Task: Please copy out the entries below exactly, beginning with the line that contains "2023. június" and ending with the line that contains "2021. március", and include nothing outside that span.

--- Excerpted records Enclosed Below ---

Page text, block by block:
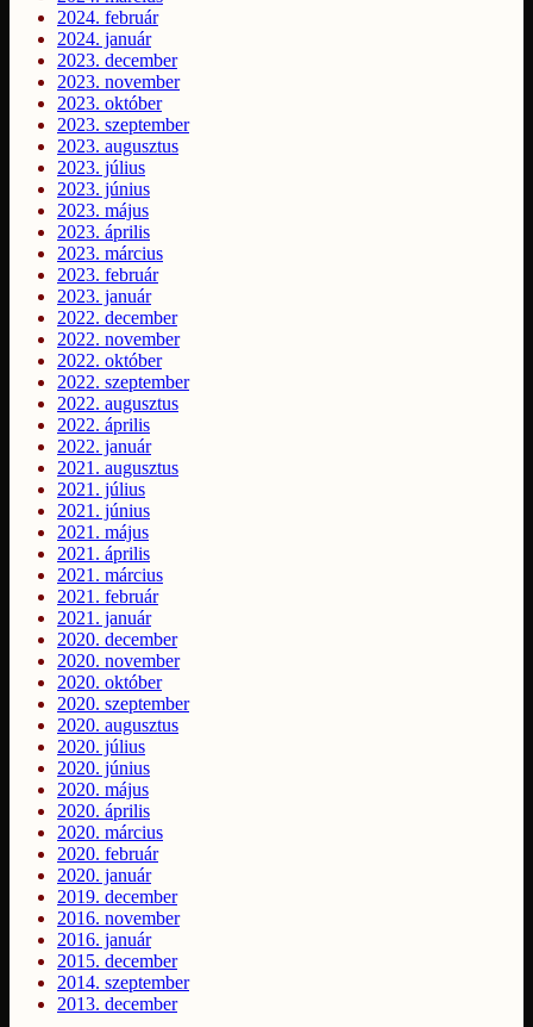
2024. február
2024. január
2023. december
2023. november
2023. október
2023. szeptember
2023. augusztus
2023. július
2023. június
2023. május
2023. április
2023. március
2023. február
2023. január
2022. december
2022. november
2022. október
2022. szeptember
2022. augusztus
2022. április
2022. január
2021. augusztus
2021. július
2021. június
2021. május
2021. április
2021. március
2021. február
2021. január
2020. december
2020. november
2020. október
2020. szeptember
2020. augusztus
2020. július
2020. június
2020. május
2020. április
2020. március
2020. február
2020. január
2019. december
2016. november
2016. január
2015. december
2014. szeptember
2013. december

--- End of Enclosed Excerpted records ---

Result below:
2023. június
2023. május
2023. április
2023. március
2023. február
2023. január
2022. december
2022. november
2022. október
2022. szeptember
2022. augusztus
2022. április
2022. január
2021. augusztus
2021. július
2021. június
2021. május
2021. április
2021. március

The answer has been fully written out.